All times normalized to **focused hours** (1 day = 8 h, 1 week = 40 h).
Per-class statistics on the Resolved sheet (n=1,076):

### 2.1 · Time Spent (focused hours per item) by work-class

| class      | n   | median (h) | mean (h) | p20 | p80 |
|---|---:|---:|---:|---:|---:|
| admin       | 4   | 1.0  | 2.5  | 0.0  | 8.0  |
| **bugfix**  | 36  | **5.5**  | 7.0  | 2.0  | **12.0** |
| ci_devops   | 32  | 2.0  | 3.5  | 1.0  | 5.0  |
| docs        | 19  | 2.0  | 3.7  | 2.0  | 5.0  |
| **investig**| 20  | **4.5**  | 7.3  | 3.0  | **16.0** |
| **newfeat** | 53  | **3.0**  | 5.7  | 1.0  | **8.0**  |
| other       | 161 | 4.0  | 5.5  | 2.0  | 8.0  |
| **refactor**| 24  | **4.0**  | 4.8  | 2.0  | **8.0**  |
| release     | 28  | 1.5  | 2.5  | 1.0  | 3.0  |
| review      | 73  | 1.0  | 1.9  | 1.0  | 2.0  |
| **test**    | 75  | **5.0**  | 6.4  | 2.0  | **11.0** |

Bolded rows are the five classes used for the Day-3 backlog (refactor /
bugfix / test / investig / newfeat). The classifier is Summary-keyword based
(see `/tmp/phase1_extract.py`); spot-checked on 25 refactor-classified items
and confirmed.

### 2.2 · Honesty of estimation (Time Spent ÷ Estimate)

| class      | n   | median | mean | p80  |
|---|---:|---:|---:|---:|
| admin       | 3   | 1.00 | 1.17 | 2.00 |
| bugfix      | 36  | 1.00 | 0.97 | 1.00 |
| ci_devops   | 29  | 1.00 | 0.89 | 1.00 |
| docs        | 19  | 1.00 | 0.95 | 1.00 |
| investig    | 19  | 1.00 | 1.01 | 1.50 |
| newfeat     | 51  | 1.00 | 1.09 | 1.33 |
| refactor    | 24  | 1.00 | 0.86 | 1.00 |
| test        | 71  | 1.00 | 0.88 | 1.00 |

**Median ratio = 1.00 across every work-class.** This team does not
systematically under-quote. The slight under-mean on test/refactor/ci_devops
(0.86–0.95) suggests they over-quote slightly and finish ahead. Investig and
newfeat are the only two with p80 > 1.0 (1.5× and 1.33×), reflecting the open-
ended nature of investigation work.

### 2.3 · Calendar gap (Creation → Resolution)

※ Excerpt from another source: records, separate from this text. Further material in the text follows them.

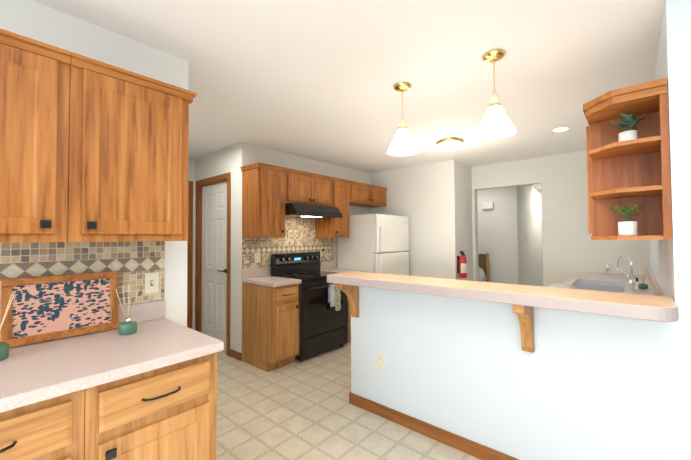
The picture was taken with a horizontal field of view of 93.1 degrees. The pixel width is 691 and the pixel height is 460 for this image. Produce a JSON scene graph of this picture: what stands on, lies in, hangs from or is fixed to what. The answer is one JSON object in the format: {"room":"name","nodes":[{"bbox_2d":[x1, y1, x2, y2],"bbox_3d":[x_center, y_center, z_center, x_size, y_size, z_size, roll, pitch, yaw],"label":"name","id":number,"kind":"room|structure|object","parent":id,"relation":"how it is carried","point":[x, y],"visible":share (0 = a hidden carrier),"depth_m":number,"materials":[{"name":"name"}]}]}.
{"room":"kitchen","nodes":[
{"label":"kitchen","id":0,"kind":"room"},
{"bbox_2d":[0,0,188,326],"bbox_3d":[-2.361,0.160,0.466,0.120,2.450,4.130,-2,-2,41],"label":"wall","id":1,"kind":"structure","parent":0,"point":[37,21],"depth_m":1.73,"materials":[{"name":"white paint"}]},
{"bbox_2d":[0,28,71,242],"bbox_3d":[-1.377,-0.336,1.248,0.351,0.768,0.457,-2,-2,41],"label":"upper cabinet","id":2,"kind":"object","parent":1,"relation":"attached to","point":[34,112],"visible":1,"depth_m":1.24,"materials":[{"name":"brown wood"}]},
{"bbox_2d":[0,241,164,305],"bbox_3d":[-1.348,0.224,1.529,0.004,0.336,0.935,-2,-2,41],"label":"tile backsplash","id":3,"kind":"structure","parent":1,"relation":"attached to","point":[131,263],"depth_m":1.64,"materials":[{"name":"tile"}]},
{"bbox_2d":[144,272,158,293],"bbox_3d":[-1.077,0.296,1.822,0.016,0.116,0.072,-2,-2,41],"label":"switch plate","id":4,"kind":"object","parent":3,"relation":"attached to","point":[151,284],"visible":1,"depth_m":1.82,"materials":[{"name":"beige plastic"}]},
{"bbox_2d":[67,52,196,241],"bbox_3d":[-1.060,-0.329,1.611,0.351,0.768,0.504,-2,-2,41],"label":"upper cabinet","id":5,"kind":"object","parent":1,"relation":"attached to","point":[128,155],"visible":0.94,"depth_m":1.47,"materials":[{"name":"brown wood"}]},
{"bbox_2d":[188,158,194,329],"bbox_3d":[-2.434,0.251,4.106,0.120,2.450,1.260,-2,-2,41],"label":"wall","id":6,"kind":"structure","parent":0,"point":[191,169],"depth_m":4.44,"materials":[{"name":"white paint"}]},
{"bbox_2d":[187,181,192,328],"bbox_3d":[-2.440,0.405,4.082,0.136,2.140,1.000,-2,-2,41],"label":"door frame","id":7,"kind":"structure","parent":6,"relation":"attached to","point":[190,259],"depth_m":4.39,"materials":[{"name":"brown wood"}]},
{"bbox_2d":[194,142,250,352],"bbox_3d":[-1.313,0.251,4.402,1.180,2.450,0.900,-2,-2,41],"label":"wall","id":8,"kind":"structure","parent":0,"point":[233,159],"depth_m":3.78,"materials":[{"name":"white paint"}]},
{"bbox_2d":[195,172,230,355],"bbox_3d":[-1.638,0.402,4.154,0.870,2.140,0.136,-2,-2,41],"label":"door frame","id":9,"kind":"structure","parent":8,"relation":"attached to","point":[221,178],"depth_m":4.33,"materials":[{"name":"brown wood"}]},
{"bbox_2d":[201,181,226,350],"bbox_3d":[-1.671,0.438,4.139,0.737,2.045,0.092,-2,-2,41],"label":"pantry door","id":10,"kind":"structure","parent":8,"relation":"in","point":[214,262],"depth_m":4.14,"materials":[{"name":"white paint"}]},
{"bbox_2d":[251,145,370,275],"bbox_3d":[-0.332,0.253,4.720,0.120,2.450,2.430,-2,-2,41],"label":"wall","id":11,"kind":"structure","parent":0,"point":[272,157],"depth_m":4.57,"materials":[{"name":"white paint"}]},
{"bbox_2d":[240,162,286,237],"bbox_3d":[-0.921,-0.312,3.698,0.356,0.796,0.390,-2,-2,41],"label":"upper cabinet","id":12,"kind":"object","parent":11,"relation":"attached to","point":[263,200],"visible":0.98,"depth_m":3.59,"materials":[{"name":"brown wood"}]},
{"bbox_2d":[242,218,333,269],"bbox_3d":[-0.670,0.150,4.241,0.004,0.610,1.500,-2,-2,41],"label":"tile backsplash","id":13,"kind":"structure","parent":11,"relation":"attached to","point":[299,235],"depth_m":4.19,"materials":[{"name":"tile"}]},
{"bbox_2d":[255,252,259,262],"bbox_3d":[-1.026,0.320,3.818,0.009,0.116,0.072,-2,-2,41],"label":"outlet","id":14,"kind":"object","parent":13,"relation":"attached to","point":[257,256],"visible":1,"depth_m":3.81,"materials":[{"name":"beige plastic"}]},
{"bbox_2d":[285,168,332,206],"bbox_3d":[-0.541,-0.501,4.140,0.356,0.401,0.769,-2,-2,41],"label":"upper cabinet","id":15,"kind":"object","parent":11,"relation":"attached to","point":[302,187],"visible":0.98,"depth_m":3.99,"materials":[{"name":"brown wood"}]},
{"bbox_2d":[285,203,342,218],"bbox_3d":[-0.480,-0.227,4.082,0.511,0.143,0.772,-2,-2,41],"label":"range hood","id":16,"kind":"object","parent":15,"relation":"attached to","point":[299,210],"visible":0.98,"depth_m":3.89,"materials":[{"name":"black metal"}]},
{"bbox_2d":[315,177,350,237],"bbox_3d":[-0.166,-0.295,4.562,0.356,0.796,0.364,-2,-2,41],"label":"upper cabinet","id":17,"kind":"object","parent":11,"relation":"attached to","point":[332,227],"visible":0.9,"depth_m":4.45,"materials":[{"name":"brown wood"}]},
{"bbox_2d":[349,181,387,207],"bbox_3d":[0.257,-0.535,5.055,0.356,0.296,0.926,-2,-2,41],"label":"upper cabinet","id":18,"kind":"object","parent":11,"relation":"attached to","point":[365,195],"visible":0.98,"depth_m":4.92,"materials":[{"name":"brown wood"}]},
{"bbox_2d":[217,341,480,459],"bbox_3d":[-1.135,1.449,2.119,5.100,0.060,8.470,-2,-2,41],"label":"floor","id":19,"kind":"structure","parent":0,"point":[305,409],"depth_m":2.44,"materials":[{"name":"beige tile"}]},
{"bbox_2d":[0,389,84,459],"bbox_3d":[-1.238,0.959,1.101,0.699,0.870,0.457,-2,-2,41],"label":"base cabinet","id":20,"kind":"object","parent":19,"relation":"on","point":[51,429],"visible":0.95,"depth_m":1.00,"materials":[{"name":"brown wood"}]},
{"bbox_2d":[0,300,223,412],"bbox_3d":[-1.092,0.456,1.301,0.679,0.140,0.935,-2,-2,41],"label":"countertop","id":21,"kind":"structure","parent":20,"relation":"on","point":[36,372],"depth_m":1.26,"materials":[{"name":"laminate"}]},
{"bbox_2d":[0,291,15,360],"bbox_3d":[-1.310,0.355,1.222,0.095,0.261,0.102,-2,-2,41],"label":"jar","id":22,"kind":"object","parent":21,"relation":"on","point":[4,350],"visible":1,"depth_m":1.23,"materials":[{"name":"green glass"}]},
{"bbox_2d":[0,271,118,347],"bbox_3d":[-1.284,0.347,1.501,0.061,0.283,0.410,-2,-2,41],"label":"framed picture","id":23,"kind":"object","parent":21,"relation":"on","point":[47,308],"visible":0.92,"depth_m":1.48,"materials":[{"name":"pink paper"}]},
{"bbox_2d":[116,284,139,334],"bbox_3d":[-1.040,0.373,1.560,0.109,0.237,0.084,-2,-2,41],"label":"jar","id":24,"kind":"object","parent":21,"relation":"on","point":[128,326],"visible":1,"depth_m":1.55,"materials":[{"name":"green glass"}]},
{"bbox_2d":[84,352,216,459],"bbox_3d":[-0.935,0.966,1.448,0.699,0.870,0.460,-2,-2,41],"label":"base cabinet","id":25,"kind":"object","parent":19,"relation":"on","point":[169,412],"visible":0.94,"depth_m":1.24,"materials":[{"name":"brown wood"}]},
{"bbox_2d":[242,282,298,371],"bbox_3d":[-0.809,1.018,3.591,0.609,0.870,0.361,-2,-2,41],"label":"base cabinet","id":26,"kind":"object","parent":19,"relation":"on","point":[270,328],"visible":0.98,"depth_m":3.43,"materials":[{"name":"brown wood"}]},
{"bbox_2d":[241,267,300,286],"bbox_3d":[-0.821,0.512,3.607,0.594,0.140,0.369,-2,-2,41],"label":"countertop","id":27,"kind":"structure","parent":26,"relation":"on","point":[259,276],"depth_m":3.63,"materials":[{"name":"laminate"}]},
{"bbox_2d":[271,252,347,361],"bbox_3d":[-0.407,0.873,3.997,0.632,1.175,0.768,-2,-2,41],"label":"range","id":28,"kind":"object","parent":19,"relation":"on","point":[323,326],"visible":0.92,"depth_m":3.82,"materials":[{"name":"black metal"}]},
{"bbox_2d":[328,284,334,306],"bbox_3d":[-0.161,0.762,3.814,0.036,0.256,0.085,-2,-2,41],"label":"hanging towel","id":29,"kind":"object","parent":28,"relation":"hanging from","point":[331,294],"visible":0.94,"depth_m":3.80,"materials":[{"name":"grey fabric"}]},
{"bbox_2d":[335,284,340,310],"bbox_3d":[-0.105,0.792,3.877,0.042,0.319,0.095,-2,-2,41],"label":"hanging towel","id":30,"kind":"object","parent":28,"relation":"hanging from","point":[337,300],"visible":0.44,"depth_m":3.86,"materials":[{"name":"beige fabric"}]},
{"bbox_2d":[347,301,350,341],"bbox_3d":[-0.062,1.035,4.447,0.609,0.870,0.361,-2,-2,41],"label":"base cabinet","id":31,"kind":"object","parent":19,"relation":"on","point":[349,327],"visible":0.02,"depth_m":4.17,"materials":[{"name":"brown wood"}]},
{"bbox_2d":[320,262,365,272],"bbox_3d":[-0.067,0.528,4.470,0.594,0.140,0.375,-2,-2,41],"label":"countertop","id":32,"kind":"structure","parent":31,"relation":"on","point":[328,266],"depth_m":4.61,"materials":[{"name":"laminate"}]},
{"bbox_2d":[337,214,408,275],"bbox_3d":[0.439,0.637,4.843,0.765,1.680,0.820,-2,-2,41],"label":"fridge","id":33,"kind":"object","parent":19,"relation":"on","point":[375,243],"visible":0.58,"depth_m":4.55,"materials":[{"name":"white metal"}]},
{"bbox_3d":[2.262,0.981,2.847,0.656,0.870,2.914,-2,-2,41],"label":"base cabinet","id":34,"kind":"object","parent":19,"relation":"on","visible":0},
{"bbox_2d":[562,267,664,295],"bbox_3d":[2.258,0.474,2.860,0.659,0.140,2.916,-2,-2,41],"label":"countertop","id":35,"kind":"structure","parent":34,"relation":"on","point":[654,288],"depth_m":2.63,"materials":[{"name":"laminate"}]},
{"bbox_2d":[548,283,575,288],"bbox_3d":[1.854,0.478,2.814,0.200,0.045,0.220,-2,-2,41],"label":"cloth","id":36,"kind":"object","parent":35,"relation":"on","point":[562,285],"visible":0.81,"depth_m":2.77,"materials":[{"name":"white fabric"}]},
{"bbox_2d":[568,279,643,294],"bbox_3d":[2.357,0.591,2.984,0.520,0.175,0.850,-2,-2,41],"label":"stainless steel sink","id":37,"kind":"object","parent":35,"relation":"in","point":[604,285],"visible":0.23,"depth_m":3.05,"materials":[{"name":"grey metal"}]},
{"bbox_2d":[605,254,637,290],"bbox_3d":[2.313,0.351,2.748,0.212,0.293,0.227,-2,-2,41],"label":"chrome faucet","id":38,"kind":"object","parent":35,"relation":"on","point":[632,281],"visible":1,"depth_m":2.70,"materials":[{"name":"silver metal"}]},
{"bbox_2d":[638,268,649,288],"bbox_3d":[2.516,0.407,2.757,0.076,0.177,0.063,-2,-2,41],"label":"jar","id":39,"kind":"object","parent":35,"relation":"on","point":[643,285],"visible":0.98,"depth_m":2.75,"materials":[{"name":"green glass"}]},
{"bbox_2d":[34,0,664,189],"bbox_3d":[2.368,-1.092,2.183,10.400,0.080,13.100,-2,-2,41],"label":"ceiling","id":40,"kind":"structure","parent":0,"point":[317,80],"depth_m":2.09,"materials":[{"name":"white paint"}]},
{"bbox_2d":[387,82,418,155],"bbox_3d":[0.409,-0.796,2.348,0.226,0.477,0.226,-2,-2,41],"label":"pendant lamp","id":41,"kind":"object","parent":40,"relation":"hanging from","point":[403,143],"visible":1,"depth_m":2.31,"materials":[{"name":"white glass"}]},
{"bbox_2d":[436,137,463,151],"bbox_3d":[1.181,-0.944,3.708,0.310,0.124,0.310,-2,-2,41],"label":"ceiling lamp","id":42,"kind":"object","parent":40,"relation":"attached to","point":[449,144],"visible":1,"depth_m":3.62,"materials":[{"name":"white glass"}]},
{"bbox_2d":[475,49,515,139],"bbox_3d":[0.890,-0.809,1.955,0.226,0.477,0.226,-2,-2,41],"label":"pendant lamp","id":43,"kind":"object","parent":40,"relation":"hanging from","point":[496,123],"visible":1,"depth_m":1.93,"materials":[{"name":"white glass"}]},
{"bbox_2d":[551,127,569,131],"bbox_3d":[2.185,-1.019,3.324,0.160,0.004,0.160,-2,-2,41],"label":"recessed light","id":44,"kind":"object","parent":40,"relation":"in","point":[560,129],"visible":1,"depth_m":3.32,"materials":[{"name":"white"}]},
{"bbox_2d":[371,160,458,279],"bbox_3d":[1.019,0.254,5.074,1.450,2.450,0.120,-2,-2,41],"label":"wall","id":45,"kind":"structure","parent":0,"point":[424,198],"depth_m":4.83,"materials":[{"name":"white paint"}]},
{"bbox_2d":[457,161,472,280],"bbox_3d":[1.780,0.246,4.935,0.120,2.450,0.670,-2,-2,41],"label":"wall","id":46,"kind":"structure","parent":0,"point":[465,234],"depth_m":4.87,"materials":[{"name":"white paint"}]},
{"bbox_2d":[457,251,466,277],"bbox_3d":[1.624,0.477,4.560,0.127,0.370,0.158,-2,-2,41],"label":"fire extinguisher","id":47,"kind":"object","parent":46,"relation":"attached to","point":[462,266],"visible":1,"depth_m":4.52,"materials":[{"name":"red metal"}]},
{"bbox_2d":[477,187,508,283],"bbox_3d":[2.566,0.280,6.511,1.290,2.450,0.120,-2,-2,41],"label":"wall","id":48,"kind":"structure","parent":0,"point":[493,224],"depth_m":6.19,"materials":[{"name":"white paint"}]},
{"bbox_2d":[482,202,493,208],"bbox_3d":[2.725,-0.467,6.270,0.200,0.130,0.054,-2,-2,41],"label":"box","id":49,"kind":"object","parent":48,"relation":"attached to","point":[487,205],"visible":1,"depth_m":6.24,"materials":[{"name":"white plastic"}]},
{"bbox_2d":[351,286,679,459],"bbox_3d":[0.797,0.902,2.122,1.910,1.010,0.100,-2,-2,41],"label":"wall","id":50,"kind":"structure","parent":0,"point":[579,386],"depth_m":1.87,"materials":[{"name":"white paint"}]},
{"bbox_2d":[336,284,358,317],"bbox_3d":[0.020,0.558,2.596,0.055,0.290,0.215,-2,-2,41],"label":"corbel bracket","id":51,"kind":"object","parent":50,"relation":"attached to","point":[351,292],"visible":0.87,"depth_m":2.62,"materials":[{"name":"brown wood"}]},
{"bbox_2d":[376,353,383,369],"bbox_3d":[0.264,1.010,2.513,0.072,0.116,0.009,-2,-2,41],"label":"outlet","id":52,"kind":"object","parent":50,"relation":"attached to","point":[379,361],"visible":1,"depth_m":2.51,"materials":[{"name":"beige plastic"}]},
{"bbox_2d":[327,271,678,321],"bbox_3d":[0.694,0.364,2.060,1.958,0.060,0.356,-2,-2,41],"label":"bar","id":53,"kind":"object","parent":50,"relation":"on","point":[645,307],"visible":1,"depth_m":1.69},
{"bbox_2d":[512,304,534,352],"bbox_3d":[0.966,0.532,1.772,0.055,0.290,0.215,-2,-2,41],"label":"corbel bracket","id":54,"kind":"object","parent":50,"relation":"attached to","point":[525,315],"visible":0.89,"depth_m":1.79,"materials":[{"name":"brown wood"}]},
{"bbox_2d":[509,185,542,285],"bbox_3d":[4.106,0.286,7.158,0.120,2.450,3.120,-2,-2,41],"label":"wall","id":55,"kind":"structure","parent":0,"point":[510,222],"depth_m":6.42,"materials":[{"name":"white paint"}]},
{"bbox_2d":[472,150,648,286],"bbox_3d":[2.755,0.228,4.448,1.990,2.450,0.120,-2,-2,41],"label":"wall","id":56,"kind":"structure","parent":0,"point":[571,248],"depth_m":4.29,"materials":[{"name":"white paint"}]},
{"bbox_2d":[648,0,690,459],"bbox_3d":[3.974,-0.410,4.253,0.130,3.700,7.450,-2,-2,41],"label":"wall column","id":57,"kind":"structure","parent":0,"point":[669,262],"depth_m":1.47,"materials":[{"name":"white paint"}]},
{"bbox_2d":[586,125,593,235],"bbox_3d":[1.808,-0.295,2.139,0.356,0.708,0.800,-2,-2,41],"label":"upper cabinet","id":58,"kind":"object","parent":57,"relation":"attached to","point":[589,183],"visible":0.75,"depth_m":1.95,"materials":[{"name":"brown wood"}]},
{"bbox_2d":[583,77,671,239],"bbox_3d":[1.447,-0.319,1.703,0.325,0.738,0.323,-2,-2,41],"label":"shelf unit","id":59,"kind":"object","parent":57,"relation":"attached to","point":[630,172],"visible":1,"depth_m":1.74,"materials":[{"name":"brown wood"}]},
{"bbox_2d":[608,203,643,235],"bbox_3d":[1.458,-0.055,1.698,0.147,0.168,0.146,-2,-2,41],"label":"plant pot","id":60,"kind":"object","parent":59,"relation":"on","point":[627,227],"visible":1,"depth_m":1.68,"materials":[{"name":"white ceramic"}]},
{"bbox_2d":[608,113,646,141],"bbox_3d":[1.463,-0.522,1.696,0.162,0.175,0.145,-2,-2,41],"label":"plant pot","id":61,"kind":"object","parent":59,"relation":"on","point":[629,121],"visible":0.79,"depth_m":1.69,"materials":[{"name":"white ceramic"}]},
{"bbox_3d":[3.172,1.545,7.053,5.100,0.060,4.630,-2,-2,41],"label":"floor","id":62,"kind":"structure","parent":0,"visible":0},
{"bbox_2d":[478,253,488,281],"bbox_3d":[2.397,0.968,6.167,0.460,1.060,0.440,-2,-2,41],"label":"chair","id":63,"kind":"object","parent":62,"relation":"on","point":[483,263],"visible":0.25,"depth_m":6.19,"materials":[{"name":"brown wood"}]},
{"bbox_3d":[4.270,-0.504,0.525,5.220,3.700,12.920,-2,-2,41],"label":"wall","id":64,"kind":"structure","parent":0,"visible":0},
{"bbox_2d":[349,392,518,459],"bbox_3d":[0.813,1.363,2.043,2.042,0.085,0.040,-2,-2,41],"label":"baseboard","id":65,"kind":"structure","parent":64,"relation":"attached to","point":[469,447],"depth_m":2.22,"materials":[{"name":"brown wood"}]}
]}

| class      | n   | median (days) | p80 (days) |
|---|---:|---:|---:|
| admin       | 5   | 4.1   | 23.0  |
| bugfix      | 71  | 7.1   | 36.9  |
| ci_devops   | 56  | 5.5   | 24.4  |
| docs        | 27  | 4.4   | 11.8  |
| investig    | 23  | 4.9   | 27.2  |
| newfeat     | 97  | 12.8  | 104.5 |
| refactor    | 47  | 12.9  | 29.2  |
| release     | 236 | 14.2  | 50.2  |
| review      | 70  | 1.2   | 4.9   |
| test        | 94  | 6.5   | 20.8  |

**Refactor work takes ≈4 h of focused effort (median) but spans ≈13 calendar
days from EWM creation to resolution.** The 77× ratio (13 d × 24 h ÷ 4 h)
is *not* the developer working slowly; it's the EWM-ticket-sat-in-the-queue
phenomenon Bogdan flagged. Phase 3 below decomposes this into attention-lag
and focused-work components.

### 2.4 · Per-developer throughput, trailing 6 months (Nov-2025–Apr-2026)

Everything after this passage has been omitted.